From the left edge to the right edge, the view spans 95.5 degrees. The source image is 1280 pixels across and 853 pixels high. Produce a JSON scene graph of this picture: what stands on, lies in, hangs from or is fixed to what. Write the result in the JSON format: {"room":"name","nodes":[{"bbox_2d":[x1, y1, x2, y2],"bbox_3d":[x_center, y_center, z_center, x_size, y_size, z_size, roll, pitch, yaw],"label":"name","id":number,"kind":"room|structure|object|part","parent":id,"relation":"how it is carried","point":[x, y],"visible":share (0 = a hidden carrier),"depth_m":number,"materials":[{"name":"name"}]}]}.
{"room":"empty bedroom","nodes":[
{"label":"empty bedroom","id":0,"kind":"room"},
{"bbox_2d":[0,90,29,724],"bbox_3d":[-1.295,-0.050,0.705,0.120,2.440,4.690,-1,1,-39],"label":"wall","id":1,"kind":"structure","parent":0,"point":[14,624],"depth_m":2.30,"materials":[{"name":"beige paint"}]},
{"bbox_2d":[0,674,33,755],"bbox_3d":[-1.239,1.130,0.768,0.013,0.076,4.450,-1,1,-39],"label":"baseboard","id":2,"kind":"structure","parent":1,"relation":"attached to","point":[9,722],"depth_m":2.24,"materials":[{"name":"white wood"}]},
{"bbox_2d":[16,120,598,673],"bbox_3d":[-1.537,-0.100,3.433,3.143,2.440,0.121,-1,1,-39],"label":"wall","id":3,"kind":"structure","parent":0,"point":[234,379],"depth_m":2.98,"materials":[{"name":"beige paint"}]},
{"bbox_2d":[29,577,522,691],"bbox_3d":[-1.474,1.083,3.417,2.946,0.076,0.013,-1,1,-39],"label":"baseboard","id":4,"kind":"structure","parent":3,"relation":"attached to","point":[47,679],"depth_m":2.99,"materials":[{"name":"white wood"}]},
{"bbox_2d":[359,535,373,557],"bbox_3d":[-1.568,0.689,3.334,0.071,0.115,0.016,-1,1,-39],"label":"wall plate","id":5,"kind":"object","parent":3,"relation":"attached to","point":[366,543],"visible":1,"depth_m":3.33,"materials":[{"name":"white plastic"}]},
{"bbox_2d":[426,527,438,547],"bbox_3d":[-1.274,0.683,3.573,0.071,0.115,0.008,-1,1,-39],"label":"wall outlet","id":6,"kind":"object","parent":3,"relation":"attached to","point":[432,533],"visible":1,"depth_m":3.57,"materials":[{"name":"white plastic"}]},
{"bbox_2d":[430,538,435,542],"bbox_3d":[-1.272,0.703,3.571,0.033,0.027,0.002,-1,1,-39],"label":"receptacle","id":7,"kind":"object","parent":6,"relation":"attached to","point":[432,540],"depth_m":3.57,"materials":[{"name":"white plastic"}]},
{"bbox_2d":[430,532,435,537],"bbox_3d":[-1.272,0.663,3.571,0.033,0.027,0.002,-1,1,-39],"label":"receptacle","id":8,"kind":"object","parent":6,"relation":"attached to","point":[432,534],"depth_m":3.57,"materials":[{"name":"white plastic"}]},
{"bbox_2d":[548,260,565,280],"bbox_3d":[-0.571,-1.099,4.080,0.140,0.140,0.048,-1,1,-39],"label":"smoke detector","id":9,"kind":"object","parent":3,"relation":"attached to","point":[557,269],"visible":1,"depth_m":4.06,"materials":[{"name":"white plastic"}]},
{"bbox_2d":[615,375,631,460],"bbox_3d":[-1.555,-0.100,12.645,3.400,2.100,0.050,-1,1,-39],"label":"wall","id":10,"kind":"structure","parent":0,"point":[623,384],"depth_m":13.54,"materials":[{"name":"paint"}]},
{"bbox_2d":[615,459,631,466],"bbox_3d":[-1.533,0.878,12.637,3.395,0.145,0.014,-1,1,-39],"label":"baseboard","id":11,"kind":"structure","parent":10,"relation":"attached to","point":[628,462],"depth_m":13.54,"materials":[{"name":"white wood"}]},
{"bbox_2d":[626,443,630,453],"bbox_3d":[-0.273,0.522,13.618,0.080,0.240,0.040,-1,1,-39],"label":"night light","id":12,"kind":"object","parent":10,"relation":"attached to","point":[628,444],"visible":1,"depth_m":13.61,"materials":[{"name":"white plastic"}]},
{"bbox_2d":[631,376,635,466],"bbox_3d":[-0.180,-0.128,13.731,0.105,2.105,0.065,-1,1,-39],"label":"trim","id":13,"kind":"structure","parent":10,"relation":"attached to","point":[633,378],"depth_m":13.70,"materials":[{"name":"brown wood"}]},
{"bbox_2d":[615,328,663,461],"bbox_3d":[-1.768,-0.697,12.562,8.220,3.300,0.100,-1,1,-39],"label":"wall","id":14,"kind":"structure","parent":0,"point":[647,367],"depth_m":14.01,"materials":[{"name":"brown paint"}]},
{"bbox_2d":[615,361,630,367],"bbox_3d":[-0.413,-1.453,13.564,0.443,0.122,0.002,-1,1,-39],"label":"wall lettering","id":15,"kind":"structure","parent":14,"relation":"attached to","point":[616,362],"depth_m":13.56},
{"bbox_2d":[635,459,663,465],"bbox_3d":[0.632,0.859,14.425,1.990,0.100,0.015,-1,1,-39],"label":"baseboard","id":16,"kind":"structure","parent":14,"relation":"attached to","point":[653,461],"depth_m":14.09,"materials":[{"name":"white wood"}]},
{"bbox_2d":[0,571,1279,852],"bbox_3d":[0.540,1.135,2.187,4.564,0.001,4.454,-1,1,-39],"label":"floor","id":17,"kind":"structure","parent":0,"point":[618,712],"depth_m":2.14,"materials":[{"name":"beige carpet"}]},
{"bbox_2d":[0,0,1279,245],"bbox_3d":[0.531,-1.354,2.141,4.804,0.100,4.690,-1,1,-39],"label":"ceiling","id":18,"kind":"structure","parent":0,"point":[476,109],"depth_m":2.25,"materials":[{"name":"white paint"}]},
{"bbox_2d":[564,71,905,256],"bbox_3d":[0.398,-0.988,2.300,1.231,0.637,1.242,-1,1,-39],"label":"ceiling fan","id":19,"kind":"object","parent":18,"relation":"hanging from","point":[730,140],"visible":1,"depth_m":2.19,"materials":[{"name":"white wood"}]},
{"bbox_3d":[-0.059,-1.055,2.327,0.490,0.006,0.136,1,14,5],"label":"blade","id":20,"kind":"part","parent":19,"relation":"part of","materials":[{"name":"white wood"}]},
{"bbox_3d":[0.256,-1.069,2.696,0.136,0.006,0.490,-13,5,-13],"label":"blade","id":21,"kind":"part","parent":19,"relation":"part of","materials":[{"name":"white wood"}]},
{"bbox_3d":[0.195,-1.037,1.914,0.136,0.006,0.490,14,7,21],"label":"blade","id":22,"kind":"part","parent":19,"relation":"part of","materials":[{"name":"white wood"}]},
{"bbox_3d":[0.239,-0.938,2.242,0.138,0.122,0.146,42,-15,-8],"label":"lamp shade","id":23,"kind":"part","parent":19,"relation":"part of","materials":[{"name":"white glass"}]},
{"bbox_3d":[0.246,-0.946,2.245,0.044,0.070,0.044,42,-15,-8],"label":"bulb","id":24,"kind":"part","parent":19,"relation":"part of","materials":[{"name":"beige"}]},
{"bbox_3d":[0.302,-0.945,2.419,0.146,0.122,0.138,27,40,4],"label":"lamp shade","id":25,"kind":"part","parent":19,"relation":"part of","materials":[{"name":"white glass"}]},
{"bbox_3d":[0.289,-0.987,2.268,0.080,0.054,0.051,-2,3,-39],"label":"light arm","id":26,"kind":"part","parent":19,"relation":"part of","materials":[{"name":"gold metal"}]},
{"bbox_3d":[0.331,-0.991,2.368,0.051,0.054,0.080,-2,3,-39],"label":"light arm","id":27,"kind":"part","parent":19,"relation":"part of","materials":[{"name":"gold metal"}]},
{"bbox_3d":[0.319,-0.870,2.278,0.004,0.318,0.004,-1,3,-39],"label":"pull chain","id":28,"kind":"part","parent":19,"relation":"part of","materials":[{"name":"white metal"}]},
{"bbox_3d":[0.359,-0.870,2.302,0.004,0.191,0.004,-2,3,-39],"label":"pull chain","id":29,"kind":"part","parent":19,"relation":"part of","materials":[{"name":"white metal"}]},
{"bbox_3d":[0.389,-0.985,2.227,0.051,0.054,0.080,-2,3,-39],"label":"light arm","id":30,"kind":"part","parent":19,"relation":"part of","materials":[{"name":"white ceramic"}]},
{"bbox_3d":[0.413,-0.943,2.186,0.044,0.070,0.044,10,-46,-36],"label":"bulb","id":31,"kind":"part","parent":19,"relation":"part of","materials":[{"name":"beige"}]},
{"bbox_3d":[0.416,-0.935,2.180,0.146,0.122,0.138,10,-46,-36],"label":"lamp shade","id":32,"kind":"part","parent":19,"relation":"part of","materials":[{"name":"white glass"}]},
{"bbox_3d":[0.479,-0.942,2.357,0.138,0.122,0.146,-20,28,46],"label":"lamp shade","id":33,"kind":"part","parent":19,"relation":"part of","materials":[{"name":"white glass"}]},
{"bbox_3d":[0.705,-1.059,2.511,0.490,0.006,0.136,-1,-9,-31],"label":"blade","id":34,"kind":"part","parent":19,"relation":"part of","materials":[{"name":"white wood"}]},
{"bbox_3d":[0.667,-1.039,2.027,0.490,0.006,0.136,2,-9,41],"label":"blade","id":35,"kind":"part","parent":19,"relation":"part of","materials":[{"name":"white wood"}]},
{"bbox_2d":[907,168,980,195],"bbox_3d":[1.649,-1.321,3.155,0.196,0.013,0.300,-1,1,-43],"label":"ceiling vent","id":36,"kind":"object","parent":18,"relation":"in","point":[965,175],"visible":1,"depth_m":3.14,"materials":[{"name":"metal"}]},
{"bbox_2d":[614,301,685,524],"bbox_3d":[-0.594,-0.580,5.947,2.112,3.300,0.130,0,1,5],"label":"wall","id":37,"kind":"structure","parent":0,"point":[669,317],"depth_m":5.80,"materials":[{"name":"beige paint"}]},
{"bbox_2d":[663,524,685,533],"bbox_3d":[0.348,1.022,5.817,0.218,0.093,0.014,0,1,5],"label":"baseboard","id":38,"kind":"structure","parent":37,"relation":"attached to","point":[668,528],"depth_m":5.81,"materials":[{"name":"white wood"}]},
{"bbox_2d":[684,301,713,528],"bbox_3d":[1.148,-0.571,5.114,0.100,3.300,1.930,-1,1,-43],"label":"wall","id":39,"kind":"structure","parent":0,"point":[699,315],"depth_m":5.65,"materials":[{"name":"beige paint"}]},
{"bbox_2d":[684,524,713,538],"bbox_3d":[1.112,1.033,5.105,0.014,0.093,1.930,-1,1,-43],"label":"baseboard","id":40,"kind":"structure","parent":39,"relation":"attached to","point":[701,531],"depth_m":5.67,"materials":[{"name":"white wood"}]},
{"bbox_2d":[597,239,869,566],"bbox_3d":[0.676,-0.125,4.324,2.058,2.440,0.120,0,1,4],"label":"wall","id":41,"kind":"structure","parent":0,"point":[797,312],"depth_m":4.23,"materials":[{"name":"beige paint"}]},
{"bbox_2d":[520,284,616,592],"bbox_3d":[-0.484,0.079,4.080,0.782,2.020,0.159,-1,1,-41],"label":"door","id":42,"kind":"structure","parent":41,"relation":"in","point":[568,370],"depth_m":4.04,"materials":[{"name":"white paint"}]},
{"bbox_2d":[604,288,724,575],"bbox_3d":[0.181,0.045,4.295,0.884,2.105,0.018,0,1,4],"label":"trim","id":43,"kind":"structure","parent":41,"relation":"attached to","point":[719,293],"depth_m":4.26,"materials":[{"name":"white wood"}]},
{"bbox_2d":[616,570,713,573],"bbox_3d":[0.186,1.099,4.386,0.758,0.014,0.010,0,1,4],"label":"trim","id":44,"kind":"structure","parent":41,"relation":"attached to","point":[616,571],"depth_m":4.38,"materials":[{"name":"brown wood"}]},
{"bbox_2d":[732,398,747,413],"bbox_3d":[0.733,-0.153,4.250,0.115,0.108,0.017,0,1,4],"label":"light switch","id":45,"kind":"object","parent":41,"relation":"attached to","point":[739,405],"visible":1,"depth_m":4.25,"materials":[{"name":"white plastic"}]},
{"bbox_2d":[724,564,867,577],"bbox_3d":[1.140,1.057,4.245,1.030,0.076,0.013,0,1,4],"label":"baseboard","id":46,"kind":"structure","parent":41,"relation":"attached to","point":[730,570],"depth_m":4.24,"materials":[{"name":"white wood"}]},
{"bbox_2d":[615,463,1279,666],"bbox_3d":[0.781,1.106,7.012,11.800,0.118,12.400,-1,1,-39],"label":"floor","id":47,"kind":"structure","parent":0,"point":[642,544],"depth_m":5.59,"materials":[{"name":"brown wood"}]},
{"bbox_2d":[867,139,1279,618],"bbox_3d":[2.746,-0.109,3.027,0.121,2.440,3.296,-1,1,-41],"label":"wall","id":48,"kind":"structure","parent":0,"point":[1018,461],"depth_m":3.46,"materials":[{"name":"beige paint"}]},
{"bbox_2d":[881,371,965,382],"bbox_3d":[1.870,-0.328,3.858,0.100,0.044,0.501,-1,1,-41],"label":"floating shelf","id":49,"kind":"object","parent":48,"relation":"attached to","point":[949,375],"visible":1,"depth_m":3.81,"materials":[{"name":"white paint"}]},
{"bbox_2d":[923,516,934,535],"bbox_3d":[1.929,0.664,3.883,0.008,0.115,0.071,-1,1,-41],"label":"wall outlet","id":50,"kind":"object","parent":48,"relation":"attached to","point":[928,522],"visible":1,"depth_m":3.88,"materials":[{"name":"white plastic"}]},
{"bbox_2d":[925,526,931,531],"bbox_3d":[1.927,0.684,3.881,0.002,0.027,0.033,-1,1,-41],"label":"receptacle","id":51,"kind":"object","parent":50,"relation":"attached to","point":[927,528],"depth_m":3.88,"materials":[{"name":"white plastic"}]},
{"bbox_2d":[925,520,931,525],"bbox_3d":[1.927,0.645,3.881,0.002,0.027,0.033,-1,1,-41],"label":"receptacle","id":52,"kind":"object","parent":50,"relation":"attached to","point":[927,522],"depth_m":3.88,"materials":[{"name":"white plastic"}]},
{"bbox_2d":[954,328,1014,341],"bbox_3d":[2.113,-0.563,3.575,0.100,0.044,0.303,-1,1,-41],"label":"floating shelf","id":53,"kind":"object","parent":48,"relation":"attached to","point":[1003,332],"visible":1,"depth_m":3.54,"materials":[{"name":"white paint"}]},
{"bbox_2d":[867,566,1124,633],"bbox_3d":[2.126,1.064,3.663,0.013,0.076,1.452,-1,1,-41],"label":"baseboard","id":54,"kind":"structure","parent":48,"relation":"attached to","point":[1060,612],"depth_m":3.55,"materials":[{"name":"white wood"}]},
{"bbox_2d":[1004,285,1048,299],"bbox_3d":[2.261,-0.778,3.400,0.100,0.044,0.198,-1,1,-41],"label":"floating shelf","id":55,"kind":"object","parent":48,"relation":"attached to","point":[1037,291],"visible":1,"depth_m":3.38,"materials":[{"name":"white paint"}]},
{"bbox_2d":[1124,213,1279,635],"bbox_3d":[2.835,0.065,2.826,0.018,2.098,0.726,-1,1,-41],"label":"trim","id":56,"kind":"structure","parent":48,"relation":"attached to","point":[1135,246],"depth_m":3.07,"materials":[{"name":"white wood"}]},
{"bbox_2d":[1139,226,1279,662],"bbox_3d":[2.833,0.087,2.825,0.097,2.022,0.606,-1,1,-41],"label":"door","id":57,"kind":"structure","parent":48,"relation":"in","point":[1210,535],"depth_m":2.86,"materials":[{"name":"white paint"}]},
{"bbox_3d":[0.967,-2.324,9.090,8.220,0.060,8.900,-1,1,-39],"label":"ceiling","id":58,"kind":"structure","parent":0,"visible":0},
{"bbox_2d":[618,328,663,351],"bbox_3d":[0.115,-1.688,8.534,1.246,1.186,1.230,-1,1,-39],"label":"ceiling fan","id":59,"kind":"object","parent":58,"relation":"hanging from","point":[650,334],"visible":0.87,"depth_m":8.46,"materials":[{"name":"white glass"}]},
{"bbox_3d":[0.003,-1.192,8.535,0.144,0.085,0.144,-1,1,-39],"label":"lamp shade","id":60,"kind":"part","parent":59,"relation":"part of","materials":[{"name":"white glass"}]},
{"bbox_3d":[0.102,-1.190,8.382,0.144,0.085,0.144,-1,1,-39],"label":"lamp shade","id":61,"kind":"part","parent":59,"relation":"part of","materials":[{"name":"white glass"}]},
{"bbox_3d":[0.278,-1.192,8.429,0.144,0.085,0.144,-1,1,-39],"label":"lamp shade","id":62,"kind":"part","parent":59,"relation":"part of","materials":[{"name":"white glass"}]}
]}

TASK PROMPT> Scan the material for "bulb" and copy the lines that hold it.

WRITTEN ANSWER>
{"bbox_3d":[0.246,-0.946,2.245,0.044,0.070,0.044,42,-15,-8],"label":"bulb","id":24,"kind":"part","parent":19,"relation":"part of","materials":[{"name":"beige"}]},
{"bbox_3d":[0.413,-0.943,2.186,0.044,0.070,0.044,10,-46,-36],"label":"bulb","id":31,"kind":"part","parent":19,"relation":"part of","materials":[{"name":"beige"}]},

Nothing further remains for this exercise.